> [Task brief]: Leaving out all pictures, return the records word for word.

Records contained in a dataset
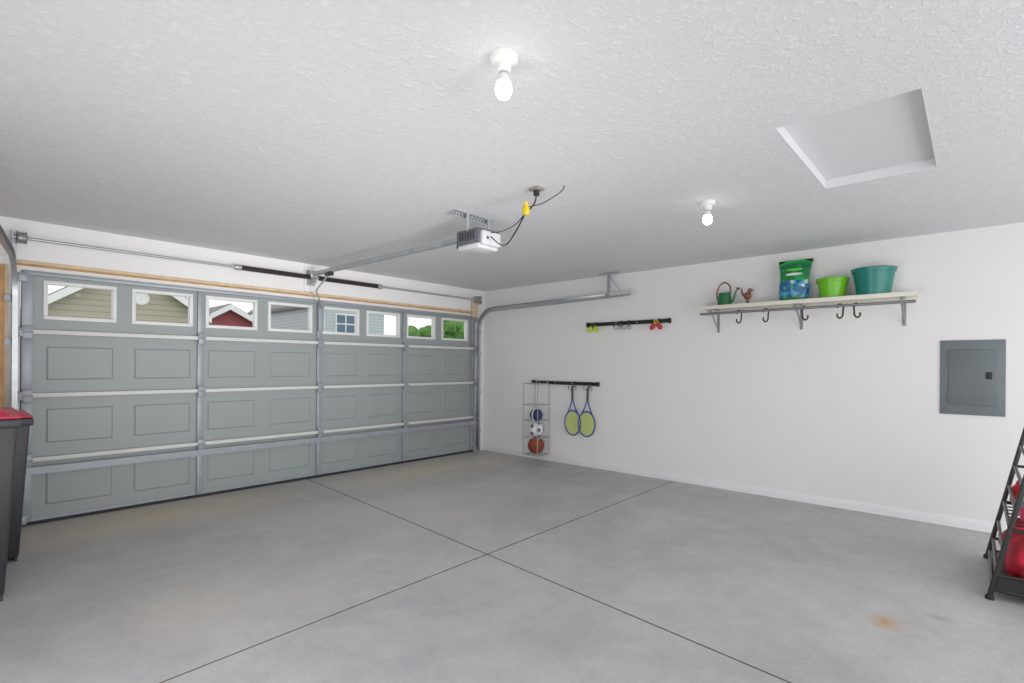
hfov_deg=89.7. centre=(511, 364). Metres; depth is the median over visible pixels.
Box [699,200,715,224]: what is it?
ceiling light bulb
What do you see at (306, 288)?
trim
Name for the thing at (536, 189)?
power cord
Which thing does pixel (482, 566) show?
floor
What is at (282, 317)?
house
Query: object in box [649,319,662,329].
hand gripper
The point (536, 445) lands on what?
storage rack
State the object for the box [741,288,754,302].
figurine
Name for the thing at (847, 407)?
wall
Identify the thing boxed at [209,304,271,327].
house
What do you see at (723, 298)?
watering can
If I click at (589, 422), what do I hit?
tennis racket
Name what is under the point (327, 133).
ceiling
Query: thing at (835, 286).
bucket
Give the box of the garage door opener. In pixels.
[310,209,499,308]
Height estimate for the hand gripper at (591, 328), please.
0.131 m
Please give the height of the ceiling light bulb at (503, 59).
0.163 m
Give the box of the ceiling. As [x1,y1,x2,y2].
[0,0,1023,290]
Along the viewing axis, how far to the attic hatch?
2.79 m
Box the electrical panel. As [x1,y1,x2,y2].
[940,339,1005,416]
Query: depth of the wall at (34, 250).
5.17 m
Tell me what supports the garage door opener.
attached to the ceiling
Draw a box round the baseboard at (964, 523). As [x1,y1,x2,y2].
[483,444,1006,533]
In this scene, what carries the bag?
on the wall shelf
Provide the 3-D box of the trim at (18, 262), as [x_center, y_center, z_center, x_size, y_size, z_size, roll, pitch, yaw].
[-2.336,-0.832,6.146,0.020,0.047,5.170,0,0,42]
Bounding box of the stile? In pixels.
[21,271,476,522]
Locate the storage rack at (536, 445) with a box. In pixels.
[523,379,549,456]
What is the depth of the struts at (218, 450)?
5.31 m
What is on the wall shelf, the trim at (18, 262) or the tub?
the tub
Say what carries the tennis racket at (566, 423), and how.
hanging from the rail at (597, 384)
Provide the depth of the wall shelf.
4.95 m
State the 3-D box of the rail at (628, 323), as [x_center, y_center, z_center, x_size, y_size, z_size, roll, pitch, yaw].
[1.413,-0.500,6.484,1.186,0.123,0.144,0,0,42]
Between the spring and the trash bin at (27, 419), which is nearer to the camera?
the trash bin at (27, 419)
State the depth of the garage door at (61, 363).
5.34 m
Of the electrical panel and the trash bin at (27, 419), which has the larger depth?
the electrical panel
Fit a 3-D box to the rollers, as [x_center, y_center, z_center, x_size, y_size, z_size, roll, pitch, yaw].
[-2.288,0.290,6.130,0.062,2.070,5.254,0,0,42]
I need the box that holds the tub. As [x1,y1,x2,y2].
[851,265,897,294]
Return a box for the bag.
[779,258,813,300]
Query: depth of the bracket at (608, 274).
6.50 m
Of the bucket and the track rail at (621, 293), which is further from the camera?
the track rail at (621, 293)
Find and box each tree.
[408,325,430,336]
[443,320,463,338]
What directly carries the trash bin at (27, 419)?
on the floor
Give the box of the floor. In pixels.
[0,450,1023,682]
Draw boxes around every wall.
[0,216,483,445]
[483,222,1023,524]
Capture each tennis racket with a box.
[564,386,580,435]
[578,385,595,436]
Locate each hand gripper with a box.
[587,323,597,332]
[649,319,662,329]
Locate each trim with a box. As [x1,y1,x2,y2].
[0,264,7,406]
[16,259,471,313]
[303,266,314,291]
[472,301,477,317]
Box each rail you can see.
[0,224,17,409]
[475,290,630,450]
[531,380,599,390]
[586,318,670,329]
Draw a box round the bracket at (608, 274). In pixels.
[599,271,620,298]
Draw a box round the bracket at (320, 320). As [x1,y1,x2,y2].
[317,302,323,330]
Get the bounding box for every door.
[20,271,473,526]
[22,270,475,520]
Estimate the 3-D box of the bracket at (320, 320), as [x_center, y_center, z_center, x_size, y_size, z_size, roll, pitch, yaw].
[-2.283,-0.575,6.143,0.045,0.350,0.060,0,0,42]
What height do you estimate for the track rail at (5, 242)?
2.260 m
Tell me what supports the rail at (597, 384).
attached to the wall at (847, 407)
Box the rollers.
[17,272,479,524]
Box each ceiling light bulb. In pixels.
[489,48,518,99]
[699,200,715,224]
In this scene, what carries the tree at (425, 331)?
on the ground
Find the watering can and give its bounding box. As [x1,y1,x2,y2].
[716,282,740,304]
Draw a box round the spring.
[10,228,481,429]
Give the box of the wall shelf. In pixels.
[697,291,918,332]
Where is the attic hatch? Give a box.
[775,88,936,188]
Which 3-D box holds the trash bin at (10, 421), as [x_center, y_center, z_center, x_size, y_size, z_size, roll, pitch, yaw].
[-3.214,0.799,2.882,0.588,1.090,0.638,0,0,42]
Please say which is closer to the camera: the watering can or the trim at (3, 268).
the trim at (3, 268)
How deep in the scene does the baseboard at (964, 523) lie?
5.31 m
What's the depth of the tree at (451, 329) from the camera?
34.67 m
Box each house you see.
[20,286,211,323]
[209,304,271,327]
[248,305,383,334]
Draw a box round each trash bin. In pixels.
[0,407,21,601]
[1,407,33,561]
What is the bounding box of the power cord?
[491,185,564,245]
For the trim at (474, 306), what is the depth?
8.02 m
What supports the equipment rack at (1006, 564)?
on the floor
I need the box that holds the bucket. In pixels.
[815,276,849,297]
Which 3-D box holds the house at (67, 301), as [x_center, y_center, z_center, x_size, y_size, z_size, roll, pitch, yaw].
[-15.072,-1.038,18.884,8.640,4.610,4.600,0,0,42]
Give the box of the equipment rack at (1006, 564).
[983,427,1023,600]
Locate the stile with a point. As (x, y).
(26, 287)

> [Result of the exercise]:
hfov_deg=89.7. centre=(511, 364). Metres; depth is the median over visible pixels.
Box [699,200,715,224]: what is it?
ceiling light bulb
What do you see at (306, 288)?
trim
Name for the thing at (536, 189)?
power cord
Which thing does pixel (482, 566) show?
floor
What is at (282, 317)?
house
Query: object in box [649,319,662,329].
hand gripper
The point (536, 445) lands on what?
storage rack
State the object for the box [741,288,754,302].
figurine
Name for the thing at (847, 407)?
wall
Identify the thing boxed at [209,304,271,327].
house
What do you see at (723, 298)?
watering can
If I click at (589, 422), what do I hit?
tennis racket
Name what is under the point (327, 133).
ceiling
Query: thing at (835, 286).
bucket
Give the box of the garage door opener. In pixels.
[310,209,499,308]
Height estimate for the hand gripper at (591, 328), please.
0.131 m
Please give the height of the ceiling light bulb at (503, 59).
0.163 m
Give the box of the ceiling. As [x1,y1,x2,y2].
[0,0,1023,290]
Along the viewing axis, how far to the attic hatch?
2.79 m
Box the electrical panel. As [x1,y1,x2,y2].
[940,339,1005,416]
Query: depth of the wall at (34, 250).
5.17 m
Tell me what supports the garage door opener.
attached to the ceiling
Draw a box round the baseboard at (964, 523). As [x1,y1,x2,y2].
[483,444,1006,533]
In this scene, what carries the bag?
on the wall shelf
Provide the 3-D box of the trim at (18, 262), as [x_center, y_center, z_center, x_size, y_size, z_size, roll, pitch, yaw].
[-2.336,-0.832,6.146,0.020,0.047,5.170,0,0,42]
Bounding box of the stile? In pixels.
[21,271,476,522]
Locate the storage rack at (536, 445) with a box. In pixels.
[523,379,549,456]
What is the depth of the struts at (218, 450)?
5.31 m
What is on the wall shelf, the trim at (18, 262) or the tub?
the tub
Say what carries the tennis racket at (566, 423), and how.
hanging from the rail at (597, 384)
Provide the depth of the wall shelf.
4.95 m
State the 3-D box of the rail at (628, 323), as [x_center, y_center, z_center, x_size, y_size, z_size, roll, pitch, yaw].
[1.413,-0.500,6.484,1.186,0.123,0.144,0,0,42]
Between the spring and the trash bin at (27, 419), which is nearer to the camera?
the trash bin at (27, 419)
State the depth of the garage door at (61, 363).
5.34 m
Of the electrical panel and the trash bin at (27, 419), which has the larger depth?
the electrical panel
Fit a 3-D box to the rollers, as [x_center, y_center, z_center, x_size, y_size, z_size, roll, pitch, yaw].
[-2.288,0.290,6.130,0.062,2.070,5.254,0,0,42]
I need the box that holds the tub. As [x1,y1,x2,y2].
[851,265,897,294]
Return a box for the bag.
[779,258,813,300]
Query: depth of the bracket at (608, 274).
6.50 m
Of the bucket and the track rail at (621, 293), which is further from the camera?
the track rail at (621, 293)
Find and box each tree.
[408,325,430,336]
[443,320,463,338]
What directly carries the trash bin at (27, 419)?
on the floor
Give the box of the floor. In pixels.
[0,450,1023,682]
Draw boxes around every wall.
[0,216,483,445]
[483,222,1023,524]
Capture each tennis racket with a box.
[564,386,580,435]
[578,385,595,436]
Locate each hand gripper with a box.
[587,323,597,332]
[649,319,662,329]
Locate each trim with a box. As [x1,y1,x2,y2].
[0,264,7,406]
[16,259,471,313]
[303,266,314,291]
[472,301,477,317]
Box each rail you can see.
[0,224,17,409]
[475,290,630,450]
[531,380,599,390]
[586,318,670,329]
Draw a box round the bracket at (608, 274). In pixels.
[599,271,620,298]
Draw a box round the bracket at (320, 320). As [x1,y1,x2,y2].
[317,302,323,330]
Get the bounding box for every door.
[20,271,473,526]
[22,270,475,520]
Estimate the 3-D box of the bracket at (320, 320), as [x_center, y_center, z_center, x_size, y_size, z_size, roll, pitch, yaw].
[-2.283,-0.575,6.143,0.045,0.350,0.060,0,0,42]
What height do you estimate for the track rail at (5, 242)?
2.260 m
Tell me what supports the rail at (597, 384).
attached to the wall at (847, 407)
Box the rollers.
[17,272,479,524]
Box each ceiling light bulb. In pixels.
[489,48,518,99]
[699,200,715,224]
In this scene, what carries the tree at (425, 331)?
on the ground
Find the watering can and give its bounding box. As [x1,y1,x2,y2].
[716,282,740,304]
Draw a box round the spring.
[10,228,481,429]
Give the box of the wall shelf. In pixels.
[697,291,918,332]
Where is the attic hatch? Give a box.
[775,88,936,188]
Which 3-D box holds the trash bin at (10, 421), as [x_center, y_center, z_center, x_size, y_size, z_size, roll, pitch, yaw].
[-3.214,0.799,2.882,0.588,1.090,0.638,0,0,42]
Please say which is closer to the camera: the watering can or the trim at (3, 268).
the trim at (3, 268)
How deep in the scene does the baseboard at (964, 523) lie?
5.31 m
What's the depth of the tree at (451, 329) from the camera?
34.67 m
Box each house you see.
[20,286,211,323]
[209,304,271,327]
[248,305,383,334]
Draw a box round each trash bin. In pixels.
[0,407,21,601]
[1,407,33,561]
What is the bounding box of the power cord?
[491,185,564,245]
For the trim at (474, 306), what is the depth?
8.02 m
What supports the equipment rack at (1006, 564)?
on the floor
I need the box that holds the bucket. In pixels.
[815,276,849,297]
Which 3-D box holds the house at (67, 301), as [x_center, y_center, z_center, x_size, y_size, z_size, roll, pitch, yaw].
[-15.072,-1.038,18.884,8.640,4.610,4.600,0,0,42]
Give the box of the equipment rack at (1006, 564).
[983,427,1023,600]
Locate the stile with a point. As (x, y).
(26, 287)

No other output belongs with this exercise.